The Yarbough factors are well-known:
(1) There should be no "free crimes" in a system where punishment fits the crime.
(2) The reasons for consecutive or concurrent sentences should be separately given.
(3)The court should consider the facts of the crime, including whether:
(a) the crimes and their objectives were independent of each other;
(b) the crimes involved separate acts of violence;
(c) the crimes were committed at separate times or places, rather than indicating a single period of aberrant behavior;
(d) the crimes involved multiple victims;
(e)the convictions are numerous.
(4) There should be no double counting of aggravating factors.
(5) Successive terms for the same offense should ordinarily not equal the punishment for the first offense.
[Yarbough, supra, 100 N.J. at 643-44.]
These factors should be applied qualitatively, not quantitatively.

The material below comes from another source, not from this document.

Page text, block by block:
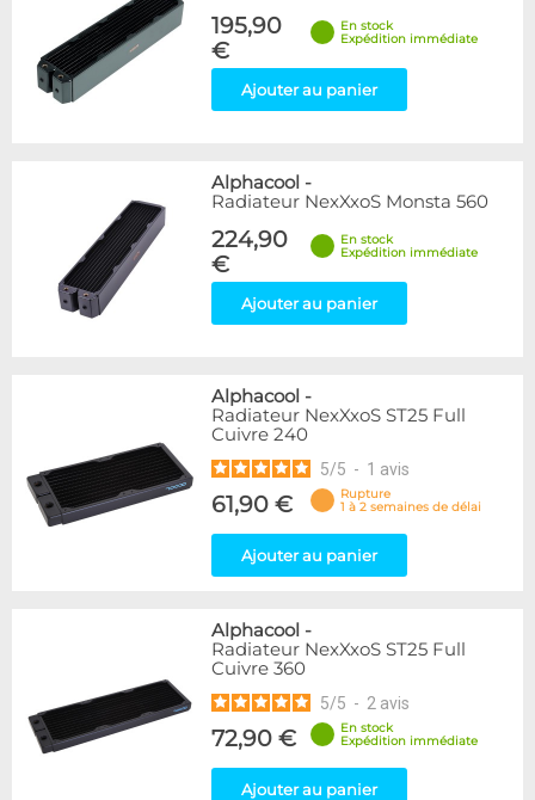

State v. Carey, 168 N.J. 413, 427 (2001). The focus is on the gravity of the offense. Id. at 422. A court may impose consecutive sentences even though a majority of the Yarbough factors support concurrent sentences. Id. at 427-28; see also State v. Swint, 328 N.J.Super. 236, 264 (App. Div.) (even when offenses are connected by a "unity of specific purpose, " "somewhat interdependent of one another, " and "committed within a short period of time, " concurrent sentences need not be imposed) (internal quotation marks omitted), certif. denied, 165 N.J. 492 (2000). Crimes involving multiple deaths or victims who have sustained serious body injuries represent especially suitable circumstances for the imposition of consecutive sentences. Carey, supra, 168 N.J. at 428.
We find no mistaken exercise of the judge's discretion in imposing consecutive sentences.